Each LLM application has its unique needs and it is not possible to have a one-size-fits-all evaluation tool. A sales assistant bot needs to be evaluated differently as compared to a calendar automation bot. Even if both the LLM applications want to evaluate for conciseness, the developers need the capability to customize the evaluation prompt to focus on different aspects, most importantly for their end users.

To accommodate such cases, UpTrain allows developers to create a custom evaluation by defining 
1. **Prompt**: Evaluation prompt used to generate the grade
2. **Choices**: List of choices/grades to choose from
3. **Choice_scores**: Scores associated with each choice
4. **Eval_type**: One of ["classify", "cot_classify"], determining if chain-of-thought prompting is to be applied or not
5. **Prompt_var_to_column_mapping** [Optional]: Optional mapping between variables defined in the prompt vs column names in the data


**Why only grading evals?**

While LLM-as-a-judge is a promising approach to evaluating LLM applications, asking the LLM to score a certain response comes with its limitations.

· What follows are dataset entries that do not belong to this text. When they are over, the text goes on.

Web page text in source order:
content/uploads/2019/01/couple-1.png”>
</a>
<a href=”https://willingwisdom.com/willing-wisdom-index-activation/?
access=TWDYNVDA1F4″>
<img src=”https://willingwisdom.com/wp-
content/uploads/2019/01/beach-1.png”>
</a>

Asking the LLM to generate a score (say between 1 to 100) can be highly inconsistent (i.e. multiple runs can give vastly different scores) as well as can be ridden with bias (LLMs have a preference for certain numbers as compared to others).

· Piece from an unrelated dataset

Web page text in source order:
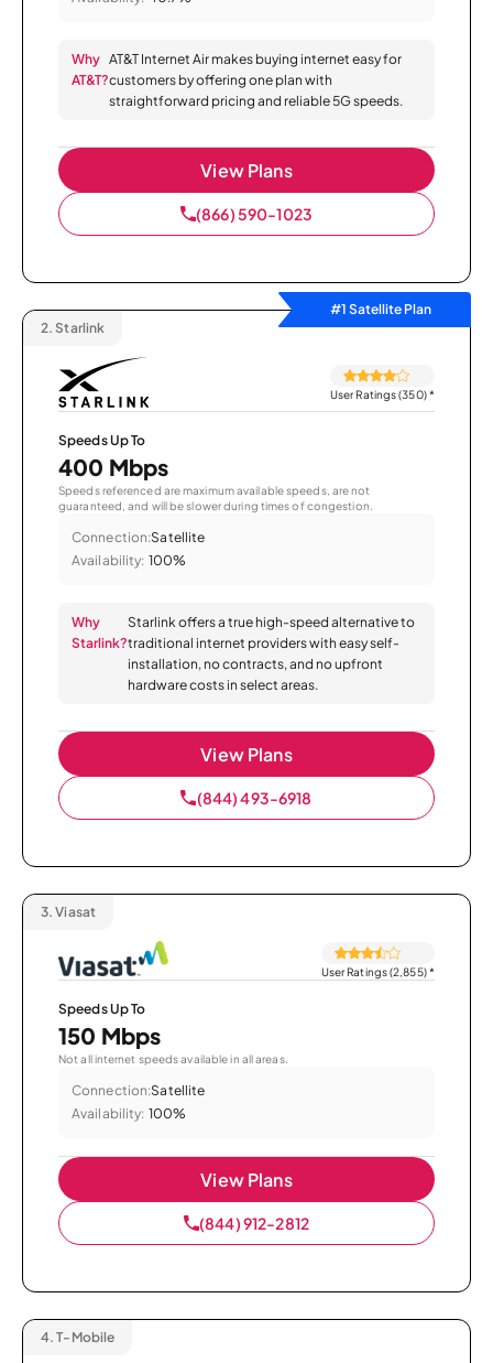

To combat these, we transform the scoring problem into a classification problem, i.e. asking the LLM to choose among given N grades. This leads to much better reliability and higher quality scores.

 
If you face any difficulties, need some help with using UpTrain or want to brainstorm on custom evaluations for your use-case, [speak to the maintainers of UpTrain here](https://calendly.com/uptrain-sourabh/30min).
 

## Step 1: Install UpTrain by running 'pip install uptrain'

In [1]:
#!pip install uptrain

## Step 2: Let's define the custom evaluation scenario

In [11]:
prompt = """
You are an expert medical school professor specializing in grading students' answers to questions.
You are grading the following question:
{question}
Here is the real answer:
{ground_truth}
You are grading the following predicted answer:
{response}
"""

choices = ["Correct", "Correct but Incomplete", "Incorrect"]
choice_scores = [1.0, 0.5, 0.0]

## Step 3: Let's define our dataset to run evaluations upon

In [12]:
data = [{
      "user_question": "What causes diabetes?",
      "ground_truth_response": "Diabetes is a metabolic disorder characterized by high blood sugar levels. It is primarily caused by a combination of genetic and environmental factors, including obesity and lack of physical activity.",
      "user_response": "Diabetes is primarily caused by a combination of genetic and environmental factors, including obesity and lack of physical activity."
   },
   {
      "user_question": "How is pneumonia treated?",
      "ground_truth_response": "Pneumonia is an infection that inflames the air sacs in one or both lungs. It is typically treated with antibiotics, rest, and supportive care. The choice of antibiotics depends on the type of pneumonia and its severity.",
      "user_response": "Pneumonia is typically treated with antibiotics, rest, and supportive care. The choice of antibiotics depends on the type of pneumonia and its severity."
   },
   {
      "user_question": "Is the flu vaccine effective?",
      "ground_truth_response": "The influenza vaccine is recommended to prevent seasonal flu. Yes, the flu vaccine is generally effective in preventing or reducing the severity of influenza. However, its effectiveness can vary based on factors such as age and the match between the vaccine and circulating flu strains.",
      "user_response": "Yes, the flu vaccine is generally effective in preventing or reducing the severity of influenza. However, its effectiveness can vary based on factors such as age and the match between the vaccine and circulating flu strains."
   },
   {
      "user_question": "What are the symptoms of a heart attack?",
      "ground_truth_response": "A heart attack, or myocardial infarction, occurs when the blood supply to the heart muscle is blocked. Symptoms of a heart attack may include chest pain or discomfort, shortness of breath, nausea, lightheadedness, and pain or discomfort in one or both arms, the jaw, neck, or back.",
      "user_response": "Symptoms of a heart attack may include chest pain or discomfort, shortness of breath, nausea, lightheadedness, and pain or discomfort in one or both arms, the jaw, neck, or back."
   },
   {
      "user_question": "Can stress cause physical health problems?",
      "ground_truth_response": "Stress is the body's response to challenges or threats. Yes, chronic stress can contribute to various physical health problems, including cardiovascular issues, digestive problems, and a weakened immune system.",
      "user_response": "Yes, chronic stress can contribute to various physical health problems, including cardiovascular issues, digestive problems, and a weakened immune system."
}]

prompt_var_to_column_mapping = {
    "question": "user_question",
    "ground_truth": "ground_truth_response",
    "response": "user_response"
}

## Step 4: Running evaluations using UpTrain's Open-Source Software (OSS)

In [13]:
from uptrain import CustomPromptEval, EvalLLM, Settings
import json

OPENAI_API_KEY = "sk-*****************"  # Insert your OpenAI key here
eval_llm = EvalLLM(settings=Settings(openai_api_key=OPENAI_API_KEY, response_format={"type":"json_object"}))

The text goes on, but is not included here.